At Vita on that afternoon, a friendly ball game was in progress in the new ball park. The sky that a few minutes before had a bright blue, dotted by fluffy clouds grew grey and sullen. The dark clouds seemed suddenly to swoop to earth & blast the town. A tornado swept through the streets overturning buildings, crushing homes & ripping the roof off the hospital. Chimneys, telephone & hydro poles were broken & torn down unto the streets. Two minutes of terror. Miraculously no one was killed; but nine persons were severely injured & had to be taken to hospitals at Morris, Winnipeg & Steinbach. A total of 40 persons were given first aid by Dr. Waldon in the wrecked hospital before it was closed. Vita's High School, recently elevated to the status of Collegiate Institute, resembled a debris of giant toothpicks. All that remained of the two story 8 room school was one broken wall, ready to topple. The full force of the tornado struck Vita at 4:28 p.m. CST.
— Carillon News Archives, Steinbach, Man.

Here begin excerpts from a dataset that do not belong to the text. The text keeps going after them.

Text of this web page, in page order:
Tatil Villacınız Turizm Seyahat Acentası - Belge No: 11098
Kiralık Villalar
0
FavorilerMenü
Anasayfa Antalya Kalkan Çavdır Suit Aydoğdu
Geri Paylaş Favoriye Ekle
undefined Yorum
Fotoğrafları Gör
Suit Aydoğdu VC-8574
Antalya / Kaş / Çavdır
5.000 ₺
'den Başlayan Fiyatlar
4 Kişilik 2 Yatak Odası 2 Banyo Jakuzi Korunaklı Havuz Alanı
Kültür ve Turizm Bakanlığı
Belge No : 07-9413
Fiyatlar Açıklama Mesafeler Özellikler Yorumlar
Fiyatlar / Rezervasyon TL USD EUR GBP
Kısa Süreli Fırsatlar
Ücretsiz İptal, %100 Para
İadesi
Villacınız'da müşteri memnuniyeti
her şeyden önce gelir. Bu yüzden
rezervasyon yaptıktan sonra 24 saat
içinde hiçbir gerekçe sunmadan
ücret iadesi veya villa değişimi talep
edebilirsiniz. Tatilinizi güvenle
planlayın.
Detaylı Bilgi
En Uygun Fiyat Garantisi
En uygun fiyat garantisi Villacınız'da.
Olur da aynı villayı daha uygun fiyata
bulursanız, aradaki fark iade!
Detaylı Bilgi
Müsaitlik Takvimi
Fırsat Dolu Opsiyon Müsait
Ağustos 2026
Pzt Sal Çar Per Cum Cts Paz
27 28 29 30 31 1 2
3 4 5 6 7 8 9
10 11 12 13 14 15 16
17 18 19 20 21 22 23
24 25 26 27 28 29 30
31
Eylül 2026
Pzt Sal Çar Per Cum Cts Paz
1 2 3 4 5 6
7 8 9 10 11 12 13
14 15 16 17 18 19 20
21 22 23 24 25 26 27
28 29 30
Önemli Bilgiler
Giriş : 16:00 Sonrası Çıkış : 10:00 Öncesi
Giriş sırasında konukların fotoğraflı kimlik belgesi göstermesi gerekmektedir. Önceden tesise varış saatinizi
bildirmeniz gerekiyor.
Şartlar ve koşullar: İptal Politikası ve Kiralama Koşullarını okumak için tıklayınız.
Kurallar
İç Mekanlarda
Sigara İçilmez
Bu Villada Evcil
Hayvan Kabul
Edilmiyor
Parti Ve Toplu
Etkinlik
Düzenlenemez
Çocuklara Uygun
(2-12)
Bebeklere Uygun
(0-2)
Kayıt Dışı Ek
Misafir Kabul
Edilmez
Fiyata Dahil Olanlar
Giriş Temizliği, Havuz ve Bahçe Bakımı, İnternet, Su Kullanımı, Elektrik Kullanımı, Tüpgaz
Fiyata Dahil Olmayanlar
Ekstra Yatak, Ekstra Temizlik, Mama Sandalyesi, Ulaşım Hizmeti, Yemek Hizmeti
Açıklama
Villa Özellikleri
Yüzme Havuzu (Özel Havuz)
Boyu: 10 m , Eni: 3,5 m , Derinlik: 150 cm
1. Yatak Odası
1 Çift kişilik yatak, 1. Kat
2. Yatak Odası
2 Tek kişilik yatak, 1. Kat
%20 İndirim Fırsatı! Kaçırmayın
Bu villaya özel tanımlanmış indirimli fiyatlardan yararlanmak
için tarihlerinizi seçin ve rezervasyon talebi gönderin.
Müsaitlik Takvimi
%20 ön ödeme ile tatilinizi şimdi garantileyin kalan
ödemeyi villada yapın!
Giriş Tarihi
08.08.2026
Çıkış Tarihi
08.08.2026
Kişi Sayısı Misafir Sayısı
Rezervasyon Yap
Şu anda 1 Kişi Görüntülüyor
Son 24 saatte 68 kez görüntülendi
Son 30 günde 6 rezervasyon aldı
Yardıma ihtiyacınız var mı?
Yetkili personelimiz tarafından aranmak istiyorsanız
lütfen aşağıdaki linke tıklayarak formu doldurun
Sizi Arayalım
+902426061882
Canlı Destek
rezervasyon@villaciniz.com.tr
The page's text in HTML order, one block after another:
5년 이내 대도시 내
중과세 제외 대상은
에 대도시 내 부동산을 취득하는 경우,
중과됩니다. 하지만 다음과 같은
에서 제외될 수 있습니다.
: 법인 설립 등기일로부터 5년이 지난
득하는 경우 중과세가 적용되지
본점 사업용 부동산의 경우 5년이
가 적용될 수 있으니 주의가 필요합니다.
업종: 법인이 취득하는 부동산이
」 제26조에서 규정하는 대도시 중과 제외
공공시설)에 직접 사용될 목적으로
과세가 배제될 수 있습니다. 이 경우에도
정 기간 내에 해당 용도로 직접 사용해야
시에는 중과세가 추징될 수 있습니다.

- 2012 wildfire and winter storm
A second disaster struck in early October 2012 when a wildfire swept into Vita, burning four homes and a bridge on PR 201 west of the community – two vehicles attempted to drive over the collapsed structure with slight injuries to the two drivers. The fire began threatening Vita late in the morning and by noon the community was put under warning and the entire community was evacuated. By early evening, the high winds that had put Vita at risk calmed down and the evacuation order was lifted. Greg Selinger, the Manitoba premier at the time, toured the district by helicopter the following day. The community and area saw relief from the fires in the form of an abnormally early winter storm that saw the region receive snowfall of about 25 cm. The heavy snow felled about 100 power lines causing massive and lengthy power outages which again prompted evacuations for the town, this time voluntarily, to the local community centre.